Un timestamp est une valeur numérique croissante qui indique un instant précis, généralement exprimée comme le nombre de secondes ou de millisecondes écoulées depuis « 00:00 UTC le 1er janvier 1970 ». Il s’agit d’un repère universel permettant de synchroniser et comparer le temps entre différents systèmes.
Dans la blockchain, les timestamps figurent dans les en-têtes de bloc, les détails de transaction, les journaux d’événements et les réponses d’API. Indépendants de la langue et de la localisation, ils sont parfaitement adaptés au traitement automatisé et au stockage multi-systèmes.
Les timestamps consignent le moment où un événement se produit et constituent la base de nombreux processus on-chain : plannings de déverrouillage de tokens, échéances d’enchères, horaires de snapshots, dates d’expiration de staking, génération des carnets d’ordres et des graphiques en chandeliers (K-lines).
Par exemple, une annonce de projet peut préciser l’« heure de déverrouillage » d’un token au format timestamp. En consultant le bloc et l’événement correspondants on-chain, il est possible de retrouver la fenêtre exacte de survenue. Pour l’analyse de marché, les horaires d’ouverture et de clôture des K-lines reposent sur les timestamps, ce qui facilite la concordance des données entre plateformes.
Sur les blockchains publiques, le timestamp d’un bloc est inscrit dans l’en-tête par le producteur du bloc—mineur ou validateur —et les règles de consensus encadrent la marge de déviation admise par rapport à l’horloge réseau. Sur Ethereum, par exemple, « block.timestamp » indique l’heure du bloc courant et peut être utilisée par les smart contracts.

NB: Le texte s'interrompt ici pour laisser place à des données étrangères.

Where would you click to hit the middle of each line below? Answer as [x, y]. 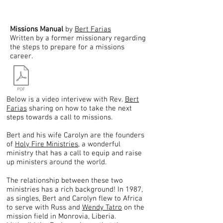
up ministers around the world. [56, 162]
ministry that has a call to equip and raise [74, 153]
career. [22, 56]
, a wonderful [99, 144]
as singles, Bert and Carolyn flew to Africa [74, 199]
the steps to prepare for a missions [67, 47]
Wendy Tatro [102, 208]
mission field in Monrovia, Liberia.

Les systèmes hors chaîne génèrent aussi des timestamps, comme les horaires serveur des ordres sur les plateformes de trading ou les temps d’échantillonnage des flux de données. Ceux-ci sont généralement alignés sur l’UTC mais leur précision (secondes ou millisecondes) peut varier ; il est donc essentiel de vérifier l’unité utilisée.
Un timestamp désigne un instant précis, tandis que la hauteur de bloc correspond au numéro d’ordre d’un bloc. Bien qu’associés, ils ne sont pas équivalents : chaque hauteur de bloc possède un timestamp, mais l’intervalle entre deux blocs n’est pas constant.
Pour analyser des déverrouillages ou des snapshots, choisir la hauteur de bloc comme référence implique que le timing dépendra de la cadence de production des blocs ; s’appuyer sur les timestamps nécessite de prendre en compte les variations et tolérances du temps de bloc. Le choix dépend du niveau de précision temporelle requis par votre application.
La procédure consiste à : identifier l’unité (secondes ou millisecondes), interpréter en UTC, puis ajouter le décalage horaire (China Standard Time = UTC+8).
Étape 1 : Déterminer l’unité. Sur blockchain, « block.timestamp » est généralement en secondes ; certaines API utilisent les millisecondes.
Étape 2 : Si le timestamp est en millisecondes, divisez par 1 000 pour obtenir des secondes ; s’il est déjà en secondes, conservez-le tel quel.
Étape 3 : Convertissez les secondes en date-heure UTC, puis ajoutez 8 heures pour obtenir l’heure de Pékin. La plupart des block explorers affichent l’UTC par défaut : il suffit d’ajouter 8 heures pour obtenir l’heure locale.
Étape 4 : Vérifiez les cas particuliers. Il n’est pas nécessaire de gérer manuellement les changements de jour, de mois ou les secondes intercalaires : les systèmes courants comptent le temps en secondes UTC, et l’heure d’été n’a pas d’impact pour un usage quotidien.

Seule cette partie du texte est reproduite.